TASK REQUIREMENTS: Every line below must be copied as written, except for pictures.

Extracted records:
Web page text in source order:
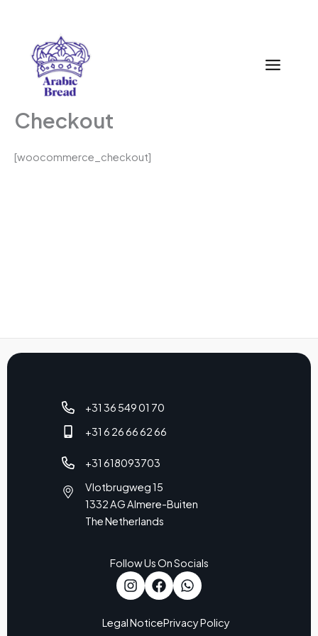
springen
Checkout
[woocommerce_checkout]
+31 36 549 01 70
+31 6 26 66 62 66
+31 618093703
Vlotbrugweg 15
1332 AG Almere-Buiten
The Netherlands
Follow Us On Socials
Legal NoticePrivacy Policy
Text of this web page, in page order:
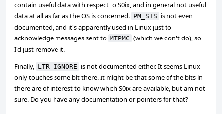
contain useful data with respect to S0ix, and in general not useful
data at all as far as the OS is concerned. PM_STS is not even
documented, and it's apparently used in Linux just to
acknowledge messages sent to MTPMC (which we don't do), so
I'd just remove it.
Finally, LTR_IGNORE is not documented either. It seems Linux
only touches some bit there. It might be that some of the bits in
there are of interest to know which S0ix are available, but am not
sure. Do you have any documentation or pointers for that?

RESPONSE:
Web page text in source order:
springen
Checkout
[woocommerce_checkout]
+31 36 549 01 70
+31 6 26 66 62 66
+31 618093703
Vlotbrugweg 15
1332 AG Almere-Buiten
The Netherlands
Follow Us On Socials
Legal NoticePrivacy Policy
Text of this web page, in page order:
contain useful data with respect to S0ix, and in general not useful
data at all as far as the OS is concerned. PM_STS is not even
documented, and it's apparently used in Linux just to
acknowledge messages sent to MTPMC (which we don't do), so
I'd just remove it.
Finally, LTR_IGNORE is not documented either. It seems Linux
only touches some bit there. It might be that some of the bits in
there are of interest to know which S0ix are available, but am not
sure. Do you have any documentation or pointers for that?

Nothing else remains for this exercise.